И вздохи Дріады перешли въ пламенную мольбу:

„О, возьмите годы моей жизни, дайте мнѣ полжизни мухи-поденки, но только откройте мою темницу! Дайте мнѣ пожить человѣческою жизнью, насладиться человѣческимъ счастьемъ хоть одинъ только мигъ, одну эту ночь, а тамъ карайте меня за мою смѣлость, за мою жажду жизни, сотрите меня съ лица земли! Пусть моя оболочка, мое свѣжее, зеленое деревцо завянетъ, пусть его срубятъ, превратятъ въ пепелъ, развѣютъ по вѣтру!“

И листва дерева зашелестѣла, затрепетала вся до послѣдняго листочка, какъ будто по дереву пробѣжала дрожь или огненная струя.

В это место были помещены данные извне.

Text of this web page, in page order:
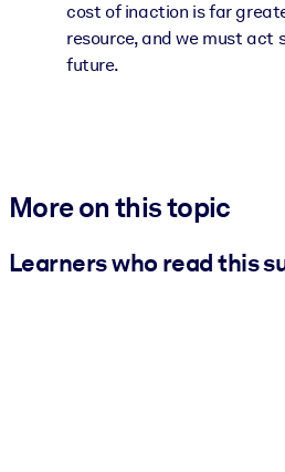
cost of inaction is far
resource, and we must
future.
More on this topic
Learners who read this
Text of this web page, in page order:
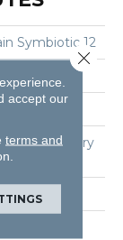
Symbiotic 12
Luxury
accept our
terms and
Close
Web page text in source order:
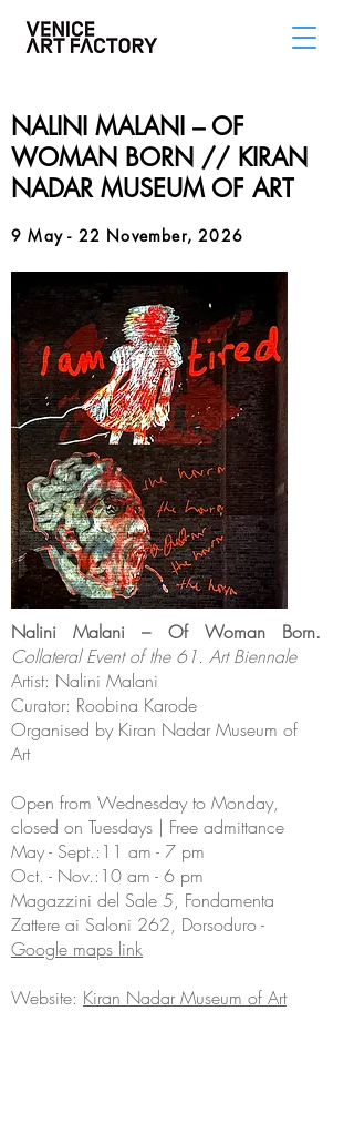
NALINI MALANI – OF
WOMAN BORN // KIRAN
NADAR MUSEUM OF ART
9 May - 22 November, 2026
Nalini Malani – Of Woman Born.
Collateral Event of the 61. Art Biennale
Artist: Nalini Malani
Curator: Roobina Karode
Organised by Kiran Nadar Museum of
Art
Open from Wednesday to Monday,
closed on Tuesdays | Free admittance
May - Sept.:11 am - 7 pm
Oct. - Nov.:10 am - 6 pm
Magazzini del Sale 5, Fondamenta
Zattere ai Saloni 262, Dorsoduro -
Google maps link
Website: Kiran Nadar Museum of Art
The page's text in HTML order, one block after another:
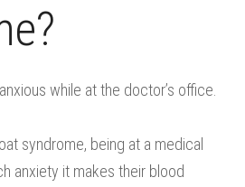
while at the doctor’s office.
syndrome, being at a medical
anxiety it makes their blood
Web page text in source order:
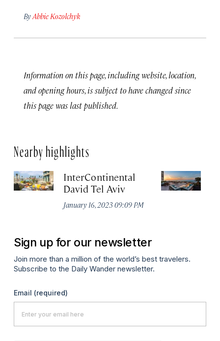
By Abbie Kozolchyk
Information on this page, including website, location,
and opening hours, is subject to have changed since
this page was last published.
Nearby highlights
InterContinental
David Tel Aviv
January 16, 2023 09:09 PM
Sign up for our newsletter
Join more than a million of the world’s best travelers.
Subscribe to the Daily Wander newsletter.
Email (required)
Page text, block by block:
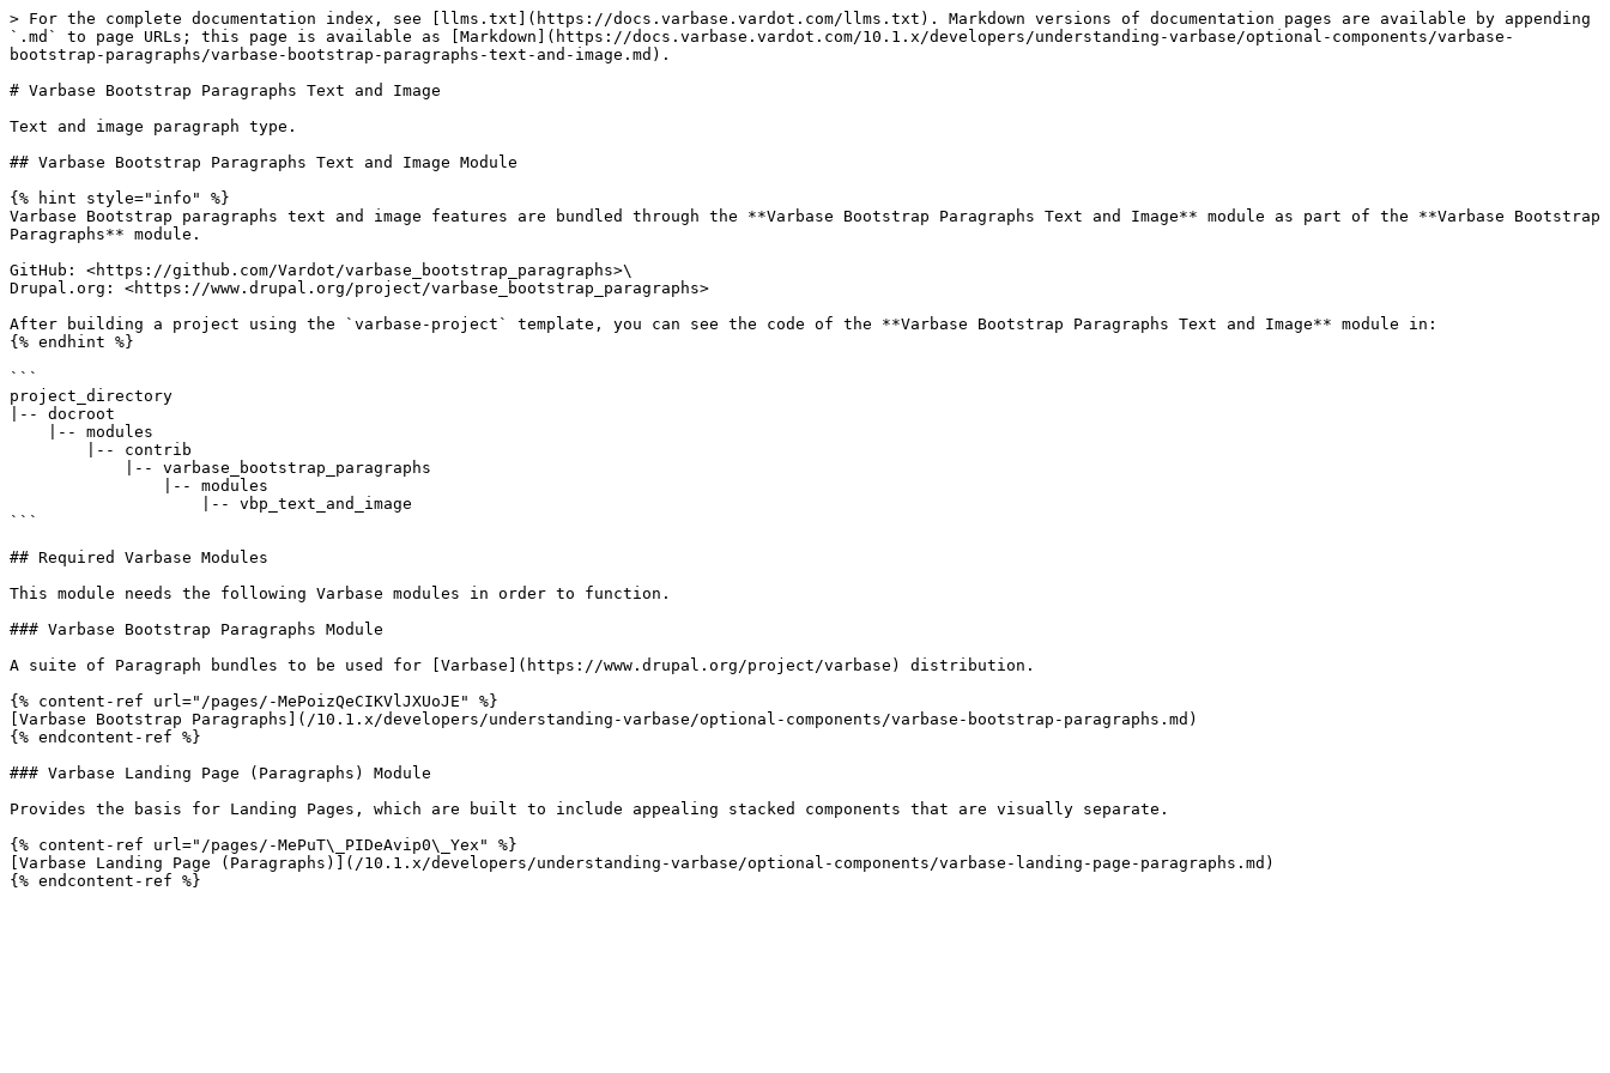
> For the complete documentation index, see [llms.txt](https://docs.varbase.vardot.com/llms.txt). Markdown versions of documentation pages are available by appending
`.md` to page URLs; this page is available as [Markdown](https://docs.varbase.vardot.com/10.1.x/developers/understanding-varbase/optional-components/varbase-
bootstrap-paragraphs/varbase-bootstrap-paragraphs-text-and-image.md).
# Varbase Bootstrap Paragraphs Text and Image
Text and image paragraph type.
## Varbase Bootstrap Paragraphs Text and Image Module
{% hint style="info" %}
Varbase Bootstrap paragraphs text and image features are bundled through the **Varbase Bootstrap Paragraphs Text and Image** module as part of the **Varbase Bootstrap
Paragraphs** module.
GitHub: <https://github.com/Vardot/varbase_bootstrap_paragraphs>\
Drupal.org: <https://www.drupal.org/project/varbase_bootstrap_paragraphs>
After building a project using the `varbase-project` template, you can see the code of the **Varbase Bootstrap Paragraphs Text and Image** module in:
{% endhint %}
```
project_directory
|-- docroot
```
## Required Varbase Modules
This module needs the following Varbase modules in order to function.
### Varbase Bootstrap Paragraphs Module
A suite of Paragraph bundles to be used for [Varbase](https://www.drupal.org/project/varbase) distribution.
{% content-ref url="/pages/-MePoizQeCIKVlJXUoJE" %}
[Varbase Bootstrap Paragraphs](/10.1.x/developers/understanding-varbase/optional-components/varbase-bootstrap-paragraphs.md)
{% endcontent-ref %}
### Varbase Landing Page (Paragraphs) Module
Provides the basis for Landing Pages, which are built to include appealing stacked components that are visually separate.
{% content-ref url="/pages/-MePuT\_PIDeAvip0\_Yex" %}
[Varbase Landing Page (Paragraphs)](/10.1.x/developers/understanding-varbase/optional-components/varbase-landing-page-paragraphs.md)

Вершина его заколыхалась въ бурномъ порывѣ, раскрылась, и оттуда взвился въ воздухъ женскій образъ—сама Дріада. Мгновеніе—и она очутилась подъ освѣщенными газомъ густолиственными вѣтвями дерева, такая же юная, прекрасная, какъ бѣдняжка Марія, которой священникъ предрекалъ гибель въ Парижѣ.


Дріада сидѣла у подножія своего дерева, у дверей своего дома,—она сама заперла ихъ на ключъ, и ключъ этотъ забросила! Какъ она была молода, прелестна! Звѣзды мигали ей, газовые фонари блестѣли и манили ее въ даль! Она была нѣжна, гибка, воздушна и въ то же время полна силъ; дитя и въ то же время вполнѣ сложившаяся женщина. На ней было тонкое шелковое платье цвѣта нѣжныхъ, свѣжихъ свѣтло-зеленыхъ листьевъ [379]каштана; въ темно-каштановыхъ волосахъ красовался полураспустившійся цвѣтокъ родного деревца; она смотрѣла самою богиней весны!

Съ минуту она сидѣла неподвижно, затѣмъ вскочила и съ быстротой газели кинулась впередъ, завернула за уголъ, неслась, летѣла, перебѣгала съ мѣста на мѣсто, быстрая, неуловимая, какъ солнечный зайчикъ, наводимый зеркаломъ.

Если бы можно было прослѣдить, подмѣтить всѣ ея движенія! Какое открылось бы удивительное зрѣлище! Обликъ ея, все ея одѣяніе мѣнялись ежеминутно, принимали новыя очертанія и краски, сообразно мѣсту, на которомъ она пріостанавливалась хоть на мгновеніе, или падавшему на нее изъ оконъ домовъ свѣту.

Вотъ она на бульварѣ; отъ уличныхъ фонарей и отъ газовыхъ рожковъ въ магазинахъ и кофейняхъ лились потоки свѣта. Вдоль тротуаровъ тянулись ряды молодыхъ и стройныхъ деревьевъ; каждое скрывало отъ лучей искусственнаго свѣта свою Дріаду. Весь безконечно длинный тротуаръ представлялъ какъ будто одну сплошную залу, заставленную столами съ всевозможными прохладительными напитками—отъ шампанскаго и шартреза и до кофе и пива. На окнахъ магазиновъ красовались настоящія выставки цвѣтовъ, картинъ, статуй, книгъ и пестрыхъ тканей.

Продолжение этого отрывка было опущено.